また、従業員のモチベーションが上がることで、会社全体の雰囲気が明るくなり、求職者への印象も改善できるという副次的な効果も見込まれます。
コンプライアンスを意識できる
CSRに取り組むと、必然的に社内のコンプライアンスチェックにも関わります。そのためコンプライアンスチェックが徹底され、規律違反している業務の早期発見が可能となるでしょう。
早期発見によって迅速に修正できるため、自社の社会的評判が低下するリスクを防げます。
また、従業員が自身の行動を振り返ることで、不正や違反行為の抑止を期待できるでしょう。
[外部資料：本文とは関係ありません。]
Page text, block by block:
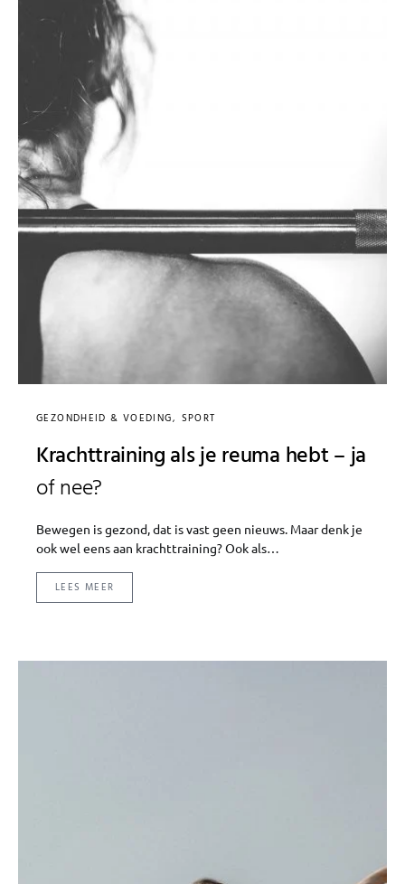
GEZONDHEID & VOEDING SPORT
Krachttraining als je reuma hebt – ja
of nee?
Bewegen is gezond, dat is vast geen nieuws. Maar denk je
ook wel eens aan krachttraining? Ook als…
LEES MEER
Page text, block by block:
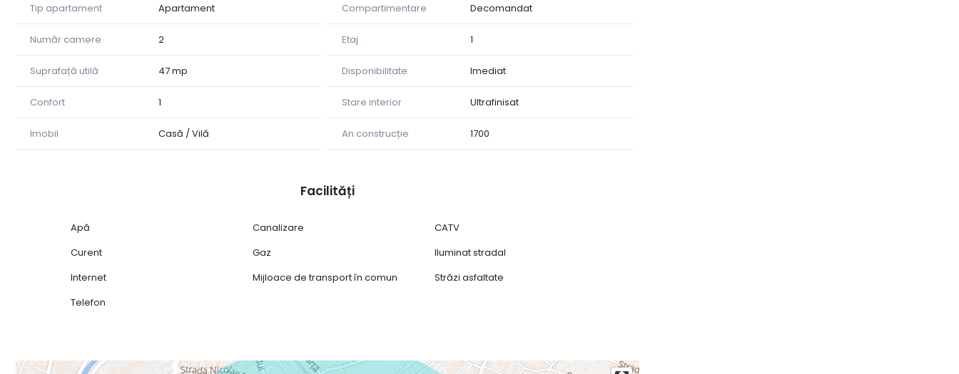
Baie modernă
Magazie
Poziționarea centrală asigură acces rapid la institutii de invatamant, restaurante, magazine, instituții publice și
mijloace de transport.
Pretabil regim hotelier.
Tip apartament Apartament Compartimentare Decomandat
Număr camere 2 Etaj 1
Suprafață utilă 47 mp Disponibilitate Imediat
Confort 1 Stare interior Ultrafinisat
Imobil Casă / Vilă An construcție 1700
Facilități
Apă Canalizare
CATV
Curent
Gaz
Iluminat stradal
Internet
Mijloace de transport în comun
Străzi asfaltate
Telefon
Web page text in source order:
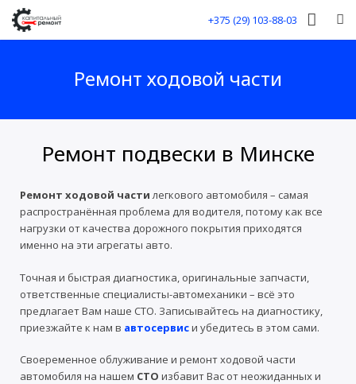
+375 (29) 103-88-03
Ремонт ходовой части
Ремонт подвески в Минске
Ремонт ходовой частилегкового автомобиля – самая
распространённая проблема для водителя, потому как все
нагрузки от качества дорожного покрытия приходятся
именно на эти агрегаты авто.
Точная и быстрая диагностика, оригинальные запчасти,
ответственные специалисты-автомеханики – всё это
предлагает Вам наше СТО. Записывайтесь на диагностику,
приезжайте к нам в автосервиси убедитесь в этом сами.
Своеременное облуживание и ремонт ходовой части
автомобиля на нашем СТО избавит Вас от неожиданных и
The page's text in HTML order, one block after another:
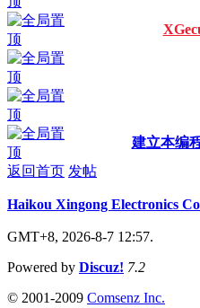
建立本编
返回首页 发帖
Haikou Xingong Electronics
GMT+8, 2026-8-7 12:57.
Powered by Discuz! 7.2
© 2001-2009 Comsenz Inc.
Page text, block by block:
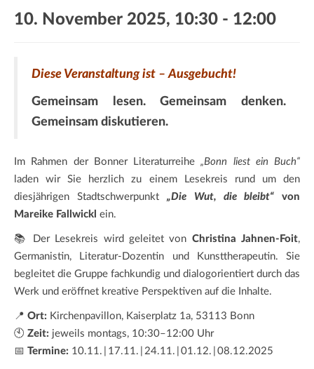
10. November 2025, 10:30 - 12:00
Diese Veranstaltung ist – Ausgebucht!
Gemeinsam lesen. Gemeinsam denken.
Gemeinsam diskutieren.
Im Rahmen der Bonner Literaturreihe„Bonn liest ein Buch“
laden wir Sie herzlich zu einem Lesekreis rund um den
diesjährigen Stadtschwerpunkt„Die Wut, die bleibt“von
Mareike Fallwickl ein.
📚 Der Lesekreis wird geleitet von Christina Jahnen-Foit,
Germanistin, Literatur-Dozentin und Kunsttherapeutin. Sie
begleitet die Gruppe fachkundig und dialogorientiert durch das
Werk und eröffnet kreative Perspektiven auf die Inhalte.
📍 Ort: Kirchenpavillon, Kaiserplatz 1a, 53113 Bonn
🕙 Zeit: jeweils montags, 10:30–12:00 Uhr
📅 Termine: 10.11. | 17.11. | 24.11. | 01.12. | 08.12.2025
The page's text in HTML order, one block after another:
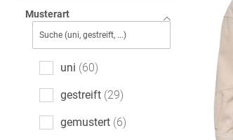
ZWILLINGSHERZ
ginatricot 2
miss goodlife
Musterart
uni 60
gestreift 29
gemustert 6
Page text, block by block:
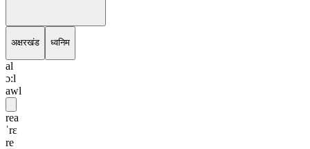
अक्षरखंड ध्वनिम
al
ɔ:l
awl
rea
ˈrɛ
re
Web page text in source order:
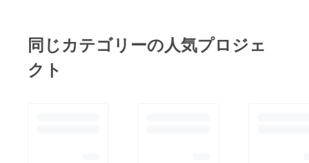
同じカテゴリーの人気プロジェ
クト
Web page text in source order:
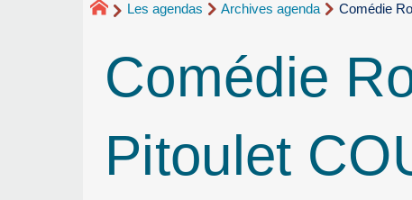
Les agendas Archives agenda Comédie
Comédie
Pitoulet
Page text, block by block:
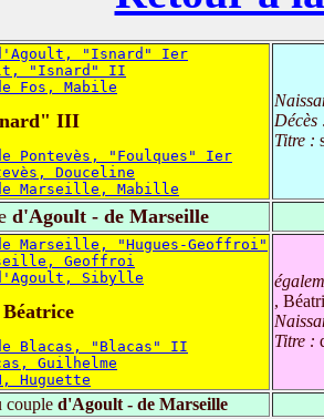
"Isnard" Ier
"Isnard" II
Fos, Mabile
III
Pontevès, "Foulques" Ier
Douceline
Marseille, Mabille
Titre :
d'Agoult - de Marseille
Marseille, "Hugues-Geoffroi"
Geoffroi
Sibylle
Blacas, "Blacas" II
Guilhelme
Huguette
,
Titre :
couple d'Agoult - de Marseille
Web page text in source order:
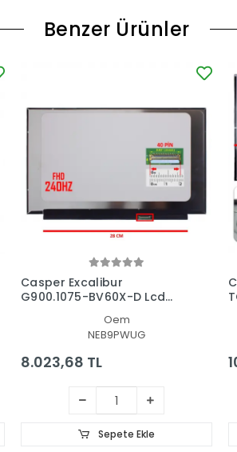
Benzer Ürünler
Casper Excalibur
G900.1075-BV60X-D Lcd
Oem
NEB9PWUG
8.023,68 TL
Sepete Ekle
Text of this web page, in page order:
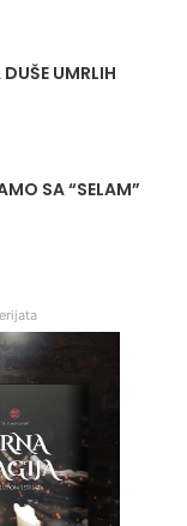
UMRLIH
SA “SELAM”
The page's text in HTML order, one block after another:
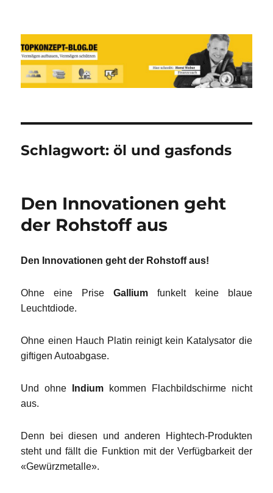
Reich werden und Vermögen
schützen mit Sachwerten-Silber-
Gold-Silbermünzen-Goldmünzen
Schlagwort:öl und gasfonds
Den Innovationen geht
der Rohstoff aus
Den Innovationen geht der Rohstoff aus!
Ohne eine Prise Gallium funkelt keine blaue
Leuchtdiode.
Ohne einen Hauch Platin reinigt kein Katalysator die
giftigen Autoabgase.
Und ohne Indium
kommen Flachbildschirme nicht
aus.
Denn bei diesen und anderen Hightech-Produkten
steht und fällt die Funktion mit der Verfügbarkeit der
«Gewürzmetalle».
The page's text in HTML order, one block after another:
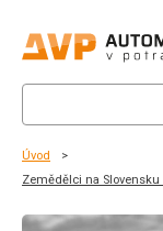
Úvod
Zemědělci na
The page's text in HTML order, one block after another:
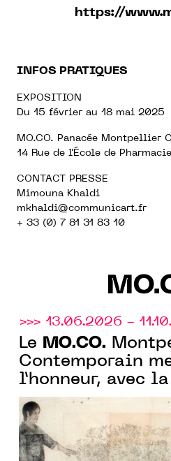
https://
INFOS PRATIQUES
EXPOSITION
Du 15 février au 18 mai 2025
MO.CO. Panacée Montpellier
14 Rue de l'École de
CONTACT PRESSE
Mimouna Khaldi
mkhaldi@communicart.fr
+ 33 (0) 7 81 31 83 10
>>> 13.06.2026 -
Le MO.CO.
Contemporain
l’honneur, avec
de Kiki Smith et
l'exposition
de peau"
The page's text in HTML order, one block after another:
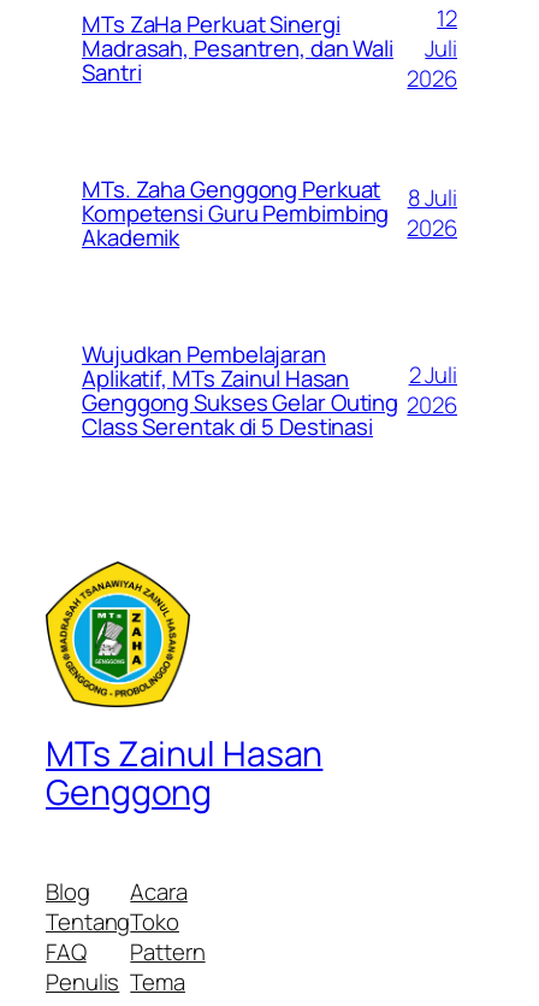
MTs ZaHa Perkuat Sinergi
Madrasah, Pesantren, dan Wali
Santri
12
Juli
2026
MTs. Zaha Genggong Perkuat
Kompetensi Guru Pembimbing
Akademik
8 Juli
2026
Wujudkan Pembelajaran
Aplikatif, MTs Zainul Hasan
Genggong Sukses Gelar Outing
Class Serentak di 5 Destinasi
2 Juli
2026
MTs Zainul Hasan
Genggong
Blog
Tentang
FAQ
Penulis
Acara
Toko
Pattern
Tema

CSRを強化する上でBCP(事業継続計画)対策を行うメリット
BCP対策を行うことは、CSRの強化につながります。
BCPとは、Business Continuity Planの略で、日本語では「事業継続計画」などと訳されます。自然災害やテロ、感染症などに対して、被害を最小に抑えるとともに、たとえ被害・影響が出てしまったとしても、適切な対応で速やかに事業活動を復旧・継続させることを目的とした計画です。
BCP対策を行うメリットは、ステークホルダーからの信頼を獲得できることです。BCP対策が完備されていると、自社が緊急事態において社会を支える存在であること、社員に対する責任を果たしていることが示せます。緊急事態への備えをステークホルダーにアピールできるでしょう。
CSRの取り組み例
ここではCSRの取り組み例をご紹介します。ここで紹介したものを、自社のCSRにぜひ取り入れてください。
職場環境の整備
個々の会社における労働慣行が積み重なり、社会全体における労働文化が形成されます。そのため、より働きがいのある職場環境を整備することで、社会全体の労働文化を改善できることが期待できます。
環境問題への取り組み
環境問題への取り組みも、代表的なCSR活動のひとつです。
企業は経済活動をしている以上、何らかの形で環境問題と関わっています。自社のオペレーションにおいて、環境問題の発生につながる行動の減少を意識しましょう。
また、サプライチェーンにおける環境・生物多様性保全活動を行うことも効果的な取り組みです。
環境問題への取り組み例は、省エネやCO2対策などが挙げられます。
たとえば、トヨタ自動車はCO2排出量の少ない自動車を積極的に開発していますが、これもCSRの一例です。同社はまた、緑化活動や教育活動などの社会貢献活動も行っています。
消費者課題の解消
消費者に危害が及ばないようにすること、消費者が環境破壊行為を行わないようにすることもまた、CSRの一環として重要です。
消費者課題に取り組むには、顧客満足度調査を実施したり、エコ製品の製造に取り組んだりするといいでしょう。
自社の強みを生かしたCSR活動を進めよう!
CSRとは、企業が社会的に果たさなければならない責任のことです。そして企業がCSRを果たすことは、信頼の向上、採用への好影響、法務リスクの減少など、多くのメリットをもたらします。
CSR活動に取り組みたいと考えた際は、今回ご紹介したCSRの7原則を考慮したうえで、自社の強みを活かすことが重要です。自社にマッチしたCSR活動の検討をぜひ、進めてみてください。